By the 1920s, time was running out for the virgin woods of Little Santeelah Creek. The saws had begun singing in the neighboring valley of Slickrock Creek years earlier. The Babcock Land and Timber Company was harvesting the sugar maple, tulip and other valuable trees, then floating them down to a rail line along the Little Tennessee River.

With half the Slickrock valley logged out and the railroad about to be flooded by the damming of the Little Tennessee, the company began surveying adjacent lands, searching for the next valley in which to bring its axes and lumbermen. Little Santeelah lay just over a ridge to the east. But the lumbermen looked west, where Citico Creek drained a vast unblemished forest. Citico occupied the saws for awhile, until a huge fire swept through thousands of acres and destroyed the centuries-old stands that had brought the timbermen into the valley. Once again, they moved on to another watershed.

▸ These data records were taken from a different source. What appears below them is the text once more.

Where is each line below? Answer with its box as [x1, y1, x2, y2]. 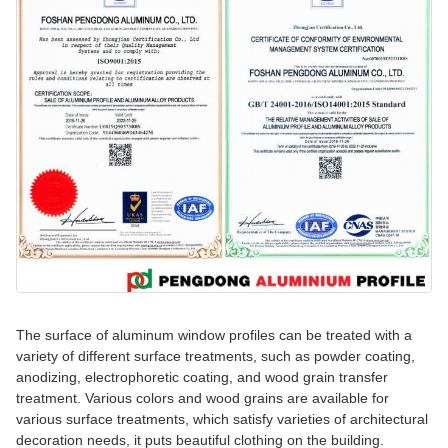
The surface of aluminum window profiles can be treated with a [16, 327, 412, 344]
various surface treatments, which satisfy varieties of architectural [16, 411, 428, 428]
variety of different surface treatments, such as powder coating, [16, 348, 415, 365]
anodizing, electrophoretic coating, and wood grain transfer [16, 369, 388, 386]
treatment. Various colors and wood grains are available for [16, 390, 389, 407]
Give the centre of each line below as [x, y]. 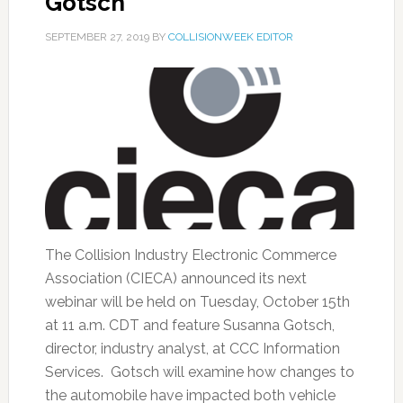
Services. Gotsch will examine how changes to [199, 372]
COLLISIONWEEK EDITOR [230, 37]
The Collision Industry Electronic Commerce [190, 255]
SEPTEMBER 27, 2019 [97, 37]
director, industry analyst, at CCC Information [192, 349]
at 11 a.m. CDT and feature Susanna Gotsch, [189, 325]
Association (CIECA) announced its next [175, 278]
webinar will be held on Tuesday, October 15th [197, 302]

By the early thirties, the Little Santeelah forest was an isolated island in a sea of cleared lands. Inevitably it fell under the gaze of the lumbermen, but each time they moved into the valley, its huge yellow poplars and chestnuts filled them with awe. Some mysterious protection prevented them from swinging the axes. The land exchanged hands several times, each owner eager to gain the riches from felling the giant hardwoods that towered over the stream. But whether because of a lumberman's respect for nature's mightiest, the financial hardship enveloping the country, or an unknown force diverting all encroachers, the blades never cut.

In 1935, anxious to find a suitable tribute for a fallen hero whose poem "Trees" had inspired millions, the Forest Service inaugurated the Little Santeelah as the Joyce Kilmer Memorial Forest. Nature's centuries-old masterpiece would be protected for generations into the future.